[EXERCISE REQUIREMENTS] Every entry below is to be copied exactly, with nothing omitted.

[Stored records]

----------------------------------------

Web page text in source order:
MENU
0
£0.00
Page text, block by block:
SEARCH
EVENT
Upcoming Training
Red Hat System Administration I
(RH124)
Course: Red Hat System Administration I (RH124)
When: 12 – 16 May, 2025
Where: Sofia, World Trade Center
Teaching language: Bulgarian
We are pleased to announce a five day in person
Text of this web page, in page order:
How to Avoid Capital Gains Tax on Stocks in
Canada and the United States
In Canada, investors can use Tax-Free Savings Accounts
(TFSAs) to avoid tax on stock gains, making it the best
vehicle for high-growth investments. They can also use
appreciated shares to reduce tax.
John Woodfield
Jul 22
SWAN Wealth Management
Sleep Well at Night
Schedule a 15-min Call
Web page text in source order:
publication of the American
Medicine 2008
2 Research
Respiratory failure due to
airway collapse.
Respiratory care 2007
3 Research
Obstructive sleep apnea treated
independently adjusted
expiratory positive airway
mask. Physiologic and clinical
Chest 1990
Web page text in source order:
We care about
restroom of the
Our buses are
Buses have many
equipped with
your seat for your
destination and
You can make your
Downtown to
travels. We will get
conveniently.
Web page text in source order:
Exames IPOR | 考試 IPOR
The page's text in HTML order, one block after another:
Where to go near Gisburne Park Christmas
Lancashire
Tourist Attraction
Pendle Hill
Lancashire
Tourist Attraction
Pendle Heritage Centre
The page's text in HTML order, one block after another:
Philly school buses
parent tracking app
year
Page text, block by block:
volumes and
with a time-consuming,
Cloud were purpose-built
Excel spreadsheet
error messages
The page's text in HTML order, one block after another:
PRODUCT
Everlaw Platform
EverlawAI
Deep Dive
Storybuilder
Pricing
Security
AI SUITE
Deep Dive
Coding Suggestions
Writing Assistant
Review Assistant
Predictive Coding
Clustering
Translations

----------------------------------------

[SOLUTION FOR THIS EXERCISE]
Web page text in source order:
MENU
0
£0.00
Page text, block by block:
SEARCH
EVENT
Upcoming Training
Red Hat System Administration I
(RH124)
Course: Red Hat System Administration I (RH124)
When: 12 – 16 May, 2025
Where: Sofia, World Trade Center
Teaching language: Bulgarian
We are pleased to announce a five day in person
Text of this web page, in page order:
How to Avoid Capital Gains Tax on Stocks in
Canada and the United States
In Canada, investors can use Tax-Free Savings Accounts
(TFSAs) to avoid tax on stock gains, making it the best
vehicle for high-growth investments. They can also use
appreciated shares to reduce tax.
John Woodfield
Jul 22
SWAN Wealth Management
Sleep Well at Night
Schedule a 15-min Call
Web page text in source order:
publication of the American
Medicine 2008
2 Research
Respiratory failure due to
airway collapse.
Respiratory care 2007
3 Research
Obstructive sleep apnea treated
independently adjusted
expiratory positive airway
mask. Physiologic and clinical
Chest 1990
Web page text in source order:
We care about
restroom of the
Our buses are
Buses have many
equipped with
your seat for your
destination and
You can make your
Downtown to
travels. We will get
conveniently.
Web page text in source order:
Exames IPOR | 考試 IPOR
The page's text in HTML order, one block after another:
Where to go near Gisburne Park Christmas
Lancashire
Tourist Attraction
Pendle Hill
Lancashire
Tourist Attraction
Pendle Heritage Centre
The page's text in HTML order, one block after another:
Philly school buses
parent tracking app
year
Page text, block by block:
volumes and
with a time-consuming,
Cloud were purpose-built
Excel spreadsheet
error messages
The page's text in HTML order, one block after another:
PRODUCT
Everlaw Platform
EverlawAI
Deep Dive
Storybuilder
Pricing
Security
AI SUITE
Deep Dive
Coding Suggestions
Writing Assistant
Review Assistant
Predictive Coding
Clustering
Translations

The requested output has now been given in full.